Data analytics has also turned into a growing business avenue for the company, as hospitals in the US deal with increasingly complex, ‘value-based’ contracts with insurance companies, according to Moorjani. Employing data science tools to manage and derive insights from large chunks of disparate medical data has helped hospitals and healthcare providers reduce costs, he says.
For traditional IT services companies, large healthcare contracts are expected to splinter and shrink in the coming years, driving them to co-exist and compete with specialised, born-in-the Cloud companies, according to analysts. In this scenario, vertical specialised companies like CitiusTech may be better poised to secure AI-driven, digital deals which larger companies have not been able to tap aggressively so far, they say.
“For contract sizes less than $10 million, there are mostly specialized vendors or large SaaS providers for ERP, cloud and data analytics solutions.
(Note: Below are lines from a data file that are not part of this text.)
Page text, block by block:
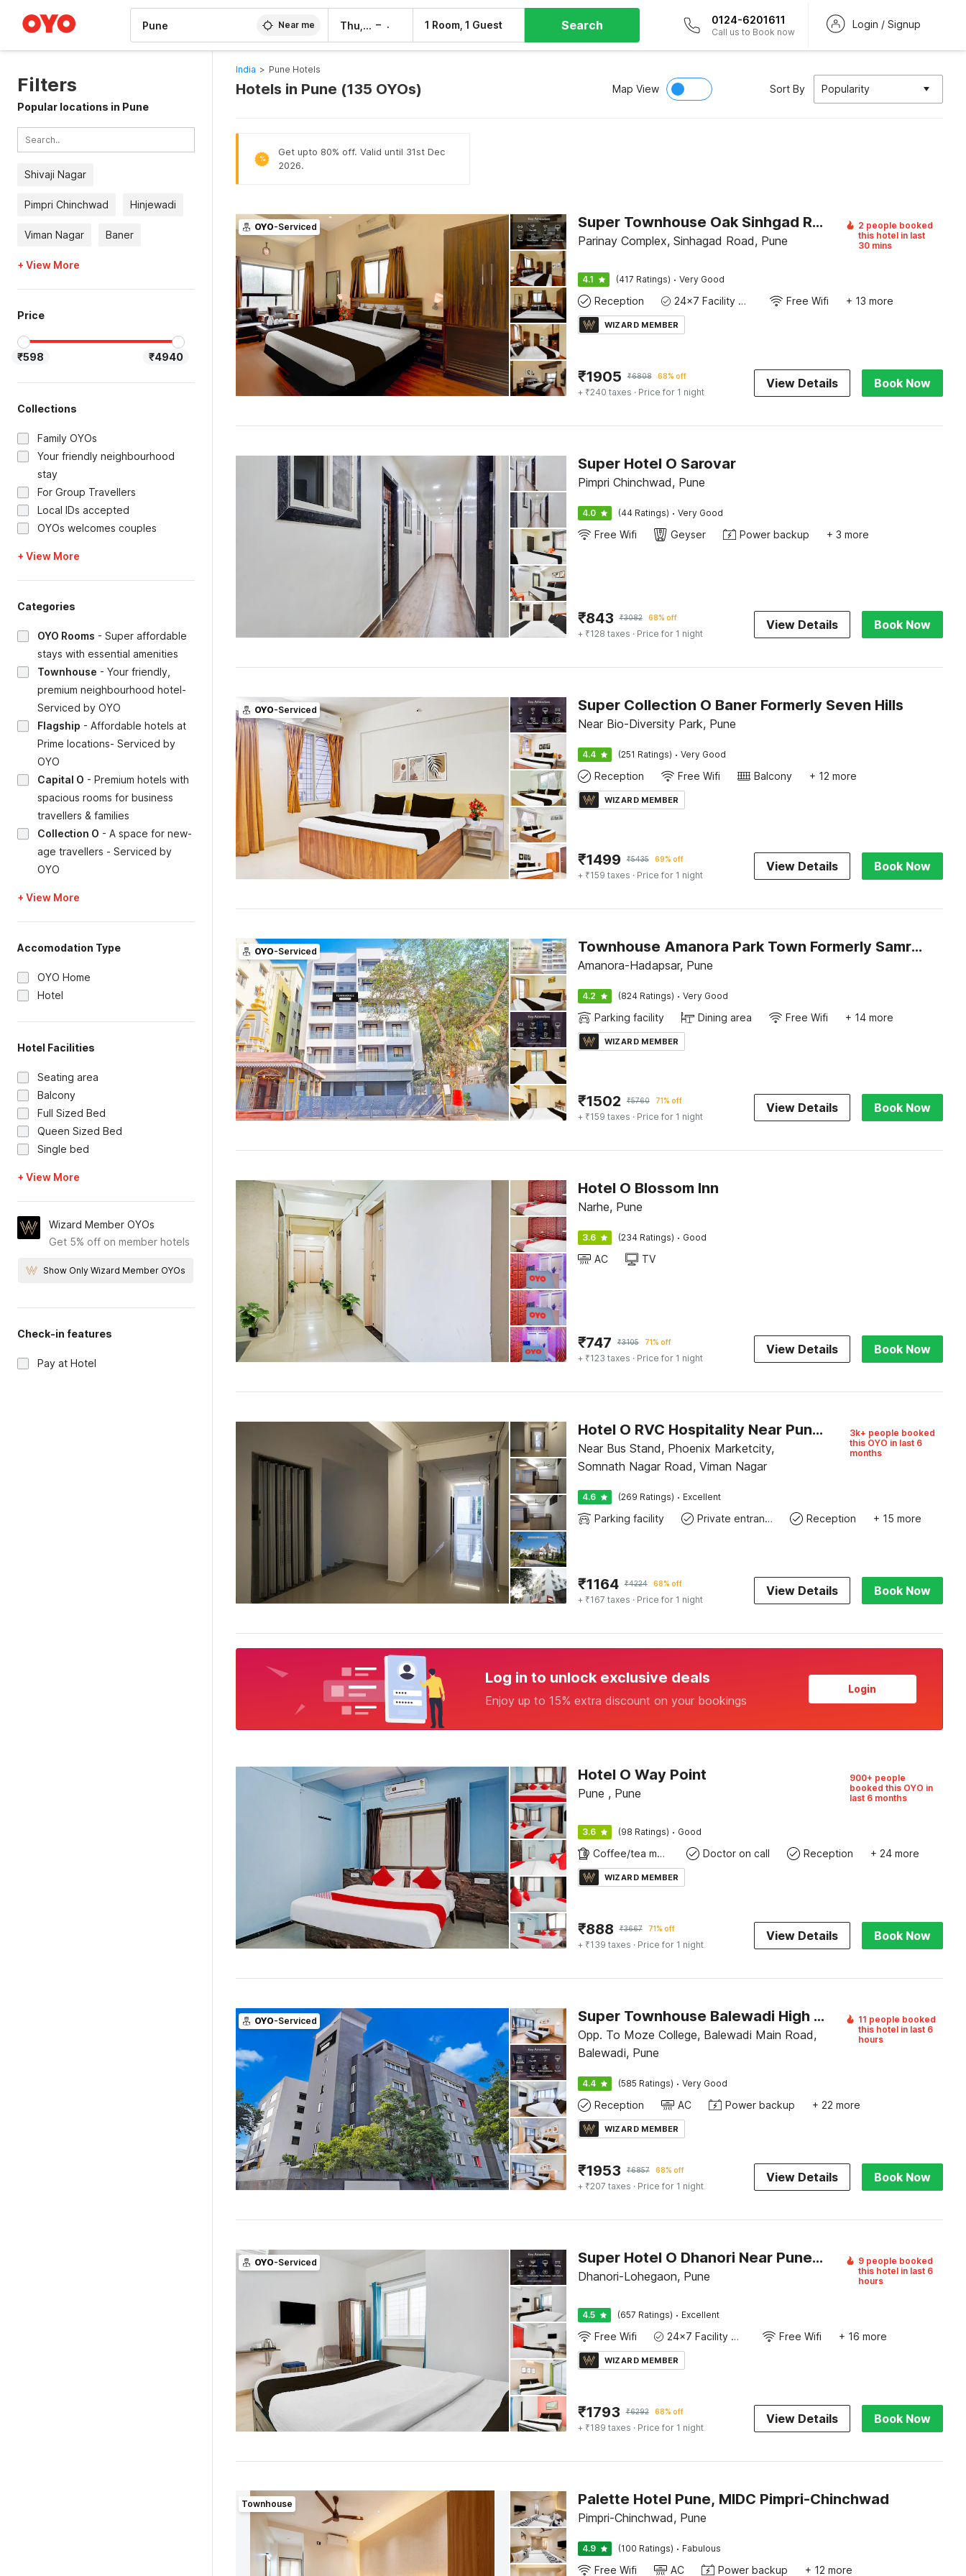
Near me Thu, 6 Aug – 1 Room, 1 Guest Search 0124-6201611
Call us to Book now
Login / Signup
Filters
Popular locations in Pune
Shivaji Nagar
Pimpri Chinchwad Hinjewadi
Viman Nagar Baner
+ View More
Price
₹598 ₹4940
Collections
Family OYOs
Your friendly neighbourhood
stay
For Group Travellers
Local IDs accepted
OYOs welcomes couples
+ View More
Categories
OYO Rooms - Super affordable
stays with essential amenities
Townhouse - Your friendly,
premium neighbourhood hotel-
Serviced by OYO
Flagship - Affordable hotels at
Prime locations- Serviced by
OYO
Capital O - Premium hotels with
spacious rooms for business
travellers & families
Collection O - A space for new-
age travellers - Serviced by
OYO
+ View More
Accomodation Type
OYO Home
Hotel
Hotel Facilities
Seating area
Balcony
Full Sized Bed
Queen Sized Bed
Single bed
+ View More
Wizard Member OYOs
Get 5% off on member hotels
Show Only Wizard Member OYOs
Check-in features
Pay at Hotel
India > Pune Hotels
Hotels in Pune (135 OYOs) Map View Sort By Popularity
%
Get upto 80% off. Valid until 31st Dec
2026.
OYO-Serviced Super Townhouse Oak Sinhgad Road Crossway Formerly Popular Hotel
Parinay Complex, Sinhagad Road, Pune
2 people booked
this hotel in last
30 mins
4.1 (417 Ratings) · Very Good
Reception 24x7 Facility Manager Free Wifi + 13 more
WIZARD MEMBER
₹1905 ₹6808 68% off
+ ₹240 taxes · Price for 1 night
View Details Book Now
Super Hotel O Sarovar
Pimpri Chinchwad, Pune
4.0 (44 Ratings) · Very Good
Free Wifi Geyser Power backup + 3 more
₹843 ₹3082 68% off
+ ₹128 taxes · Price for 1 night
View Details Book Now
OYO-Serviced Super Collection O Baner Formerly Seven Hills
Near Bio-Diversity Park, Pune
4.4 (251 Ratings) · Very Good
Reception Free Wifi Balcony + 12 more
WIZARD MEMBER
₹1499 ₹5435 69% off
+ ₹159 taxes · Price for 1 night
View Details Book Now
OYO-Serviced Townhouse Amanora Park Town Formerly Samrat Inn
Amanora-Hadapsar, Pune
4.2 (824 Ratings) · Very Good
Parking facility Dining area Free Wifi + 14 more
WIZARD MEMBER
₹1502 ₹5760 71% off
+ ₹159 taxes · Price for 1 night
View Details Book Now
Hotel O Blossom Inn
Narhe, Pune
3.6 (234 Ratings) · Good
AC TV
₹747 ₹3105 71% off
+ ₹123 taxes · Price for 1 night
View Details Book Now
Hotel O RVC Hospitality Near Pune Airport
Near Bus Stand, Phoenix Marketcity,
Somnath Nagar Road, Viman Nagar
3k+ people booked
this OYO in last 6
months
4.6 (269 Ratings) · Excellent
Parking facility Private entrance Reception + 15 more
₹1164 ₹4224 68% off
+ ₹167 taxes · Price for 1 night
View Details Book Now
Log in to unlock exclusive deals
Enjoy up to 15% extra discount on your bookings
Login
Hotel O Way Point
Pune , Pune
900+ people
booked this OYO in
last 6 months
3.6 (98 Ratings) · Good
Coffee/tea maker Doctor on call Reception + 24 more
WIZARD MEMBER
₹888 ₹3667 71% off
+ ₹139 taxes · Price for 1 night
View Details Book Now
OYO-Serviced Super Townhouse Balewadi High Street
Opp. To Moze College, Balewadi Main Road,
Balewadi, Pune
11 people booked
this hotel in last 6
hours
4.4 (585 Ratings) · Very Good
Reception AC Power backup + 22 more
WIZARD MEMBER
₹1953 ₹6857 68% off
+ ₹207 taxes · Price for 1 night
View Details Book Now
OYO-Serviced Super Hotel O Dhanori Near Pune Airport
Dhanori-Lohegaon, Pune
9 people booked
this hotel in last 6
hours
4.5 (657 Ratings) · Excellent
Free Wifi 24x7 Facility Manager Free Wifi + 16 more
WIZARD MEMBER
₹1793 ₹6292 68% off
+ ₹189 taxes · Price for 1 night
View Details Book Now
Townhouse Palette Hotel Pune, MIDC Pimpri-Chinchwad
Pimpri-Chinchwad, Pune
4.9 (100 Ratings) · Fabulous
Free Wifi AC Power backup + 12 more

These small-sized deals mostly have small niche providers and very few examples where large providers like IBM and Atos provide analytics and AI based services,” said Mrinal Rai, Principal Analyst at technology consulting firm ISG.
With the risk-reward system between hospitals and payers changing fast in US, newer prospects are opening up.
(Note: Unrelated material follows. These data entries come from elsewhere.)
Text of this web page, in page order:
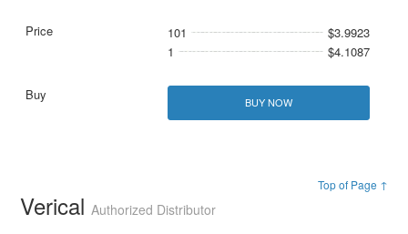
101
$3.9923
1
$4.1087
BUY NOW
Top of Page ↑
VericalAuthorized Distributor
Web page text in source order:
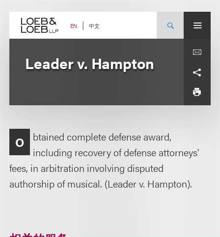
content EN 中文
Leader v. Hampton
O
btained complete defense award,
including recovery of defense attorneys'
fees, in arbitration involving disputed
authorship of musical. (Leader v. Hampton).
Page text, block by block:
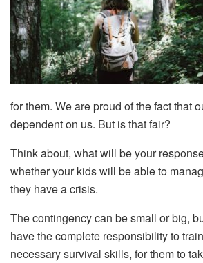
for them. We are proud of the fact that
dependent on us. But is that fair?
Think about, what will be your
whether your kids will be able to
they have a crisis.
The contingency can be small or big,
have the complete responsibility to
necessary survival skills, for them to
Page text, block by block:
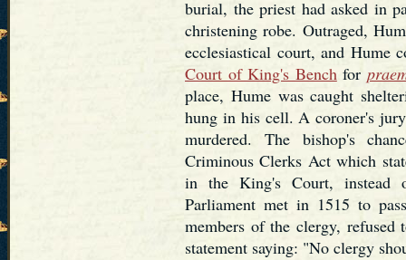
burial, the priest had asked in
christening robe. Outraged,
ecclesiastical court, and Hume
Court of King's Benchfor
place, Hume was caught
hung in his cell. A coroner's
murdered. The bishop's
Criminous Clerks Act which
in the King's Court, instead
Parliament met in 1515 to
members of the clergy, refused
statement saying: "No clergy
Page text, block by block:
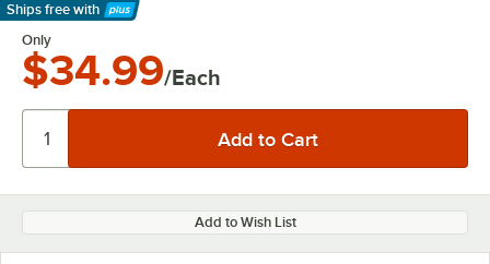
Ships free with
Learn More
Only
$34.99/Each
Add to Wish List
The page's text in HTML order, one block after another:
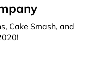
Cake Smash, and
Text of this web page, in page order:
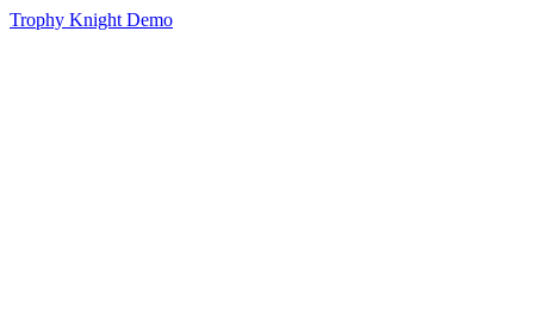
Trophy Knight Demo
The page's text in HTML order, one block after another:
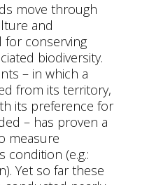
move through
and
for conserving
biodiversity.
– in which a
from its territory,
its preference for
– has proven a
measure
condition (e.g.:
Yet so far these
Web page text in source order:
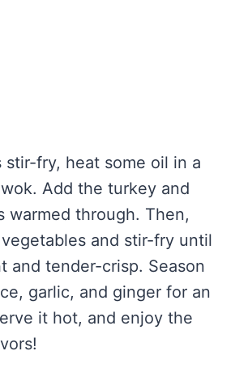
stir-fry, heat some oil in a
Add the turkey and
warmed through. Then,
and stir-fry until
and tender-crisp. Season
garlic, and ginger for an
it hot, and enjoy the
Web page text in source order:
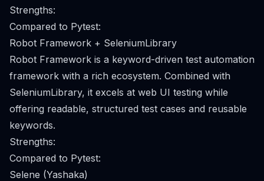
Strengths:
Compared to Pytest:
Robot Framework + SeleniumLibrary
Robot Framework is a keyword-driven test automation
framework with a rich ecosystem. Combined with
SeleniumLibrary, it excels at web UI testing while
offering readable, structured test cases and reusable
keywords.
Strengths:
Compared to Pytest:
Selene (Yashaka)
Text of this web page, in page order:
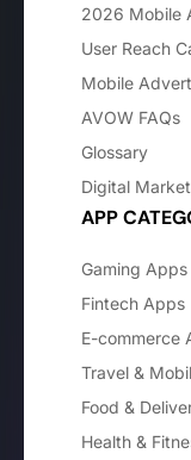
2026 Mobile
User Reach
Mobile
AVOW FAQs
Glossary
Digital
APP
Gaming Apps
Fintech Apps
E-commerce
Travel &
Food &
Health &

Compared to ‘fee-for-service’ systems, where hospitals were paid retrospectively by insurers on the basis of the medical bills, value-based care is a form of reimbursement system where insurers reward hospitals for efficiency and effectiveness (non-recurrence of health problems in patients) in delivering care.
CitiusTech’s US revenues have grown faster than India revenues with cloud-based healthcare spending showing an uptick in the second half of 2019, data from ISG show.
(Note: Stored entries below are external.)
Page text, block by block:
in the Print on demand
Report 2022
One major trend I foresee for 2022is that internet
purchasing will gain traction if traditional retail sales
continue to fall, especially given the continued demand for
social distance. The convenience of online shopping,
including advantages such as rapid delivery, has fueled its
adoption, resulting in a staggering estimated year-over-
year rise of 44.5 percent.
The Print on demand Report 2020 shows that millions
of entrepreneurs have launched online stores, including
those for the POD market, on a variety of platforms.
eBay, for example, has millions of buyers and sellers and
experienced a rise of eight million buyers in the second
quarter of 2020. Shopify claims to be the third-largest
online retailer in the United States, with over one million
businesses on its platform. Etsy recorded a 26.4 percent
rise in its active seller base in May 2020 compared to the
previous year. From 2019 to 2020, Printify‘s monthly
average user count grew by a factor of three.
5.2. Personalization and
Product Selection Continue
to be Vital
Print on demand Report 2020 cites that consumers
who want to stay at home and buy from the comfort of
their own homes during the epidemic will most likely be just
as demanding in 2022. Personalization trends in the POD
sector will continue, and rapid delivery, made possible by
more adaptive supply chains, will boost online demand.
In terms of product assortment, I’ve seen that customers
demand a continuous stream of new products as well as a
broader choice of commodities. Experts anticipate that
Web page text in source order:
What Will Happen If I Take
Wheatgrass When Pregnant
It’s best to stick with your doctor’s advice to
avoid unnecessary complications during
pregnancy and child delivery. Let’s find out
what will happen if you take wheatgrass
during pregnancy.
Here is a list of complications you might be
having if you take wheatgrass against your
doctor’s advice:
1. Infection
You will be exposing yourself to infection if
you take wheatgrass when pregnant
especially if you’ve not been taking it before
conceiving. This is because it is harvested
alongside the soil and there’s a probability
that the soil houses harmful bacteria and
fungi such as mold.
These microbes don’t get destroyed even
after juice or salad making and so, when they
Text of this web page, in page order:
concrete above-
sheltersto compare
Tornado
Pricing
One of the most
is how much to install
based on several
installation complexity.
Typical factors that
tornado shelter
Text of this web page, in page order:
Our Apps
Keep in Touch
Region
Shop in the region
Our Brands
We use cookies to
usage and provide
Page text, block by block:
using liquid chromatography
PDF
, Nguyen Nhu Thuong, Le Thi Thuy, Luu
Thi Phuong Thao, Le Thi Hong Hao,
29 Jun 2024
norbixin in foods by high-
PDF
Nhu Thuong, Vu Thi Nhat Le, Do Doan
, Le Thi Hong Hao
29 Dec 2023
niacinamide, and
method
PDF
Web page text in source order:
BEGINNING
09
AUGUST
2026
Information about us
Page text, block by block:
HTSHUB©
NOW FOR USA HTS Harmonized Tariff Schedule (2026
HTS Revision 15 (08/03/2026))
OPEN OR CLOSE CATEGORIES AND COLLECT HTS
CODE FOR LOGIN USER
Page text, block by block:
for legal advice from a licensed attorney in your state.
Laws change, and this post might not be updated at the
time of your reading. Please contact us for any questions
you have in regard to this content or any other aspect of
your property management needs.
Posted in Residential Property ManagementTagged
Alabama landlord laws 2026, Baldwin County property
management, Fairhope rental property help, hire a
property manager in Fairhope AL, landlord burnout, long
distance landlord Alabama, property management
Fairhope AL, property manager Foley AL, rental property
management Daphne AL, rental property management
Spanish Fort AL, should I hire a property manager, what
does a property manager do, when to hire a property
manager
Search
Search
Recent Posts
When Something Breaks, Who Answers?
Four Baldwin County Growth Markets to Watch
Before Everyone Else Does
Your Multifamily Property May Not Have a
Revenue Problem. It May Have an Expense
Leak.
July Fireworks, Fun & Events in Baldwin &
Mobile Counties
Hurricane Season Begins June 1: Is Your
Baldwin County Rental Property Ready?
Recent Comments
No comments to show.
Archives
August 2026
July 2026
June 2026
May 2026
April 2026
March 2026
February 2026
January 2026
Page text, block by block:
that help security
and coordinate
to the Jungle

Also, compared to traditional IT service companies, 75% of CitiusTech’s business comes from digital deals, compared to an average of 30% for companies like InfosysNSE -1.66 %, Cognizant and TCS.
Given its strategic digital positioning, the founders also believe that they may be able to explore IPO opportunities for the company in future. Several global peers have successfully done that in the US.
Earlier this year, Salt Lake Citybased unicorn, Health Catalyst, and Livongo Health had debuted on the Nasdaq, while technology-based primary care provider One Medical is also rumoured to be gearing up for one.
Alluding to one of the company’s key strengths, Koita says that an early mover advantage in building products from scratch for healthcare companies has helped it stand out, as traditional software companies are only now building competencies in the area.
“When we started in 2005, our main focus was product engineering. Today, if you see what the important themes are that are driving valuation in IT services, product engineering is one of them, because it’s a very different skillset than building custom software. We actually started off with product engineering work for healthcare, building enterprise grade healthcare applications,” he says.
“There was no way that a Citius could have competed with a Cognizant in offering legacy solutions. But in their specialised areas they can take on any of the bigger peers today,” says Mahtani of Baring, who has already hit the ground running helping the leadership in organisational design, board compositions and C-suite hiring. “Just the understanding of scaling up large IT services business is going to be a very critical success factor for us. They have seen that movie play out many times before. Now, we want to work with them to institutionalise the company and make it board-run,” says Koita.